[Stored dataset items]
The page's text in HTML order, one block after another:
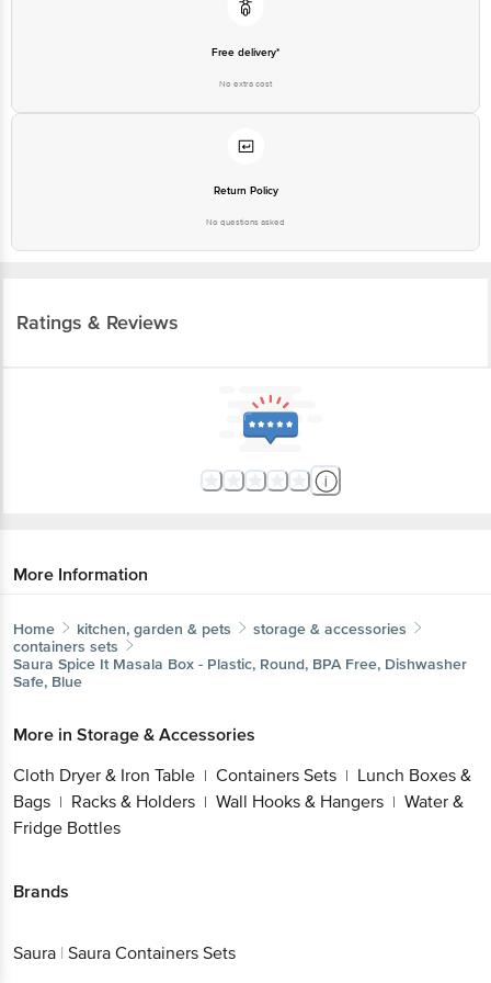
Free delivery*
No extra cost
Return Policy
No questions asked
Ratings & Reviews
More Information
Home kitchen, garden & pets
storage & accessories
containers sets
Saura Spice It Masala Box - Plastic, Round, BPA Free, Dishwasher
Safe, Blue
More in Storage & Accessories
Cloth Dryer & Iron Table | Containers Sets | Lunch Boxes &
Bags | Racks & Holders | Wall Hooks & Hangers | Water &
Fridge Bottles
Brands
Saura | Saura Containers Sets
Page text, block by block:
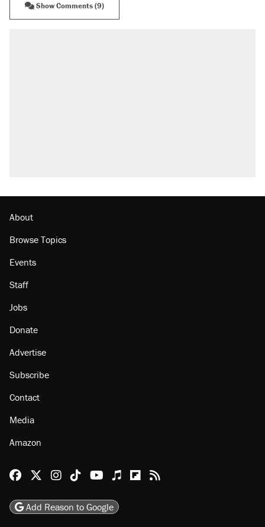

Work to complete: Make an exact copy of the records above, one that has none of the pictures.

Expected answer:
The page's text in HTML order, one block after another:
Free delivery*
No extra cost
Return Policy
No questions asked
Ratings & Reviews
More Information
Home kitchen, garden & pets
storage & accessories
containers sets
Saura Spice It Masala Box - Plastic, Round, BPA Free, Dishwasher
Safe, Blue
More in Storage & Accessories
Cloth Dryer & Iron Table | Containers Sets | Lunch Boxes &
Bags | Racks & Holders | Wall Hooks & Hangers | Water &
Fridge Bottles
Brands
Saura | Saura Containers Sets
Page text, block by block:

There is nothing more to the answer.